DESCRIPTION OF THE TASK:
The material below contains a line with "Trigger Voltage (coil): 24VDC [253, 322]" and a line with "24V 7A PCB Mount". Copy exactly those two lines and all lines between them.

INPUT RECORDS:
++++++++++

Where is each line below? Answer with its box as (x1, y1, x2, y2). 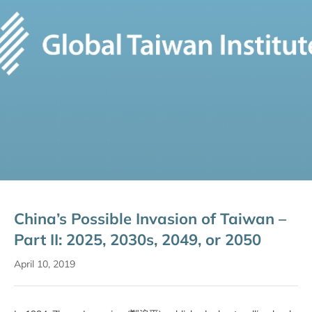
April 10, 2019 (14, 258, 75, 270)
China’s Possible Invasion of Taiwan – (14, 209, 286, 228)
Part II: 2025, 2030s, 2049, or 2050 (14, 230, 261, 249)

++++++++++

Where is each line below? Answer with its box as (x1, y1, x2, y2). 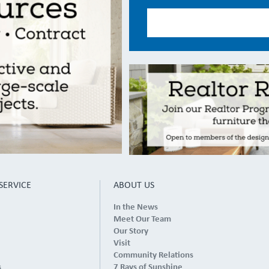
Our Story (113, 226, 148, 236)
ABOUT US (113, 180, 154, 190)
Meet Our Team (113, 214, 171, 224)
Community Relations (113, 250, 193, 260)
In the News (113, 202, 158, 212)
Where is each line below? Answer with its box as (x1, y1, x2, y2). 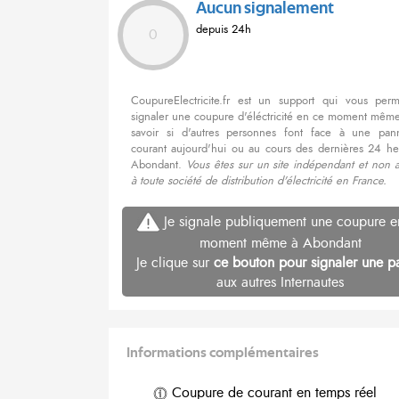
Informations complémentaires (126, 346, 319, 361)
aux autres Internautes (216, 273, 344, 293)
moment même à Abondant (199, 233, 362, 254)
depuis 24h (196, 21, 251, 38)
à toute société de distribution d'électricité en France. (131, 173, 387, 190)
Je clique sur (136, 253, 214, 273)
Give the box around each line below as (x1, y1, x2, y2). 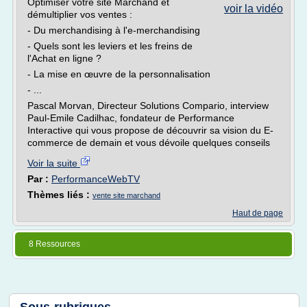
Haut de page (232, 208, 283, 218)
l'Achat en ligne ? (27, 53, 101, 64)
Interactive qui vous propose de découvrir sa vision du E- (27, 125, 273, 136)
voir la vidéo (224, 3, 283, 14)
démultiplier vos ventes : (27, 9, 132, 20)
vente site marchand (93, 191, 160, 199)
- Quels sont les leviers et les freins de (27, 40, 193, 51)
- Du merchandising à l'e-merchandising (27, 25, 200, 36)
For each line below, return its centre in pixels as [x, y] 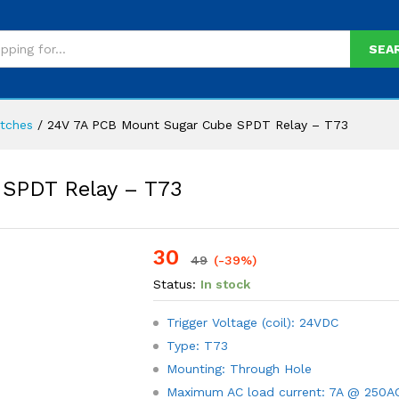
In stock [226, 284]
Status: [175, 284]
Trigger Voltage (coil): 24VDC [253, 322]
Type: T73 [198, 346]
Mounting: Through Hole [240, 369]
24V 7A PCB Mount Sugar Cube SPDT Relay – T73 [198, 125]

++++++++++

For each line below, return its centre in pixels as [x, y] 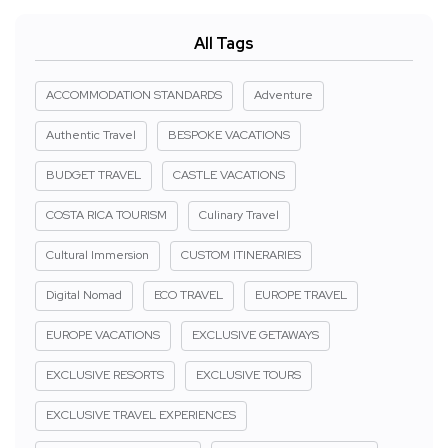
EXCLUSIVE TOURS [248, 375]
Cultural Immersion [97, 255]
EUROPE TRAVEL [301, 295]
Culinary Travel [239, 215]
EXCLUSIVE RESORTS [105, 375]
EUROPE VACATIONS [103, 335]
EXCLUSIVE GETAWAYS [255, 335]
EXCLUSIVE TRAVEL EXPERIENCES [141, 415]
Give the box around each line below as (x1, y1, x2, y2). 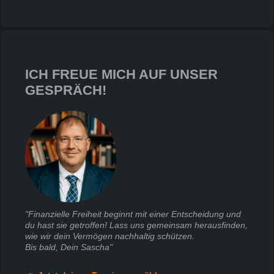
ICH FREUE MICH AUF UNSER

++++++++++

FINAL ANSWER:
Trigger Voltage (coil): 24VDC [253, 322]
Type: T73 [198, 346]
Mounting: Through Hole [240, 369]
24V 7A PCB Mount Sugar Cube SPDT Relay – T73 [198, 125]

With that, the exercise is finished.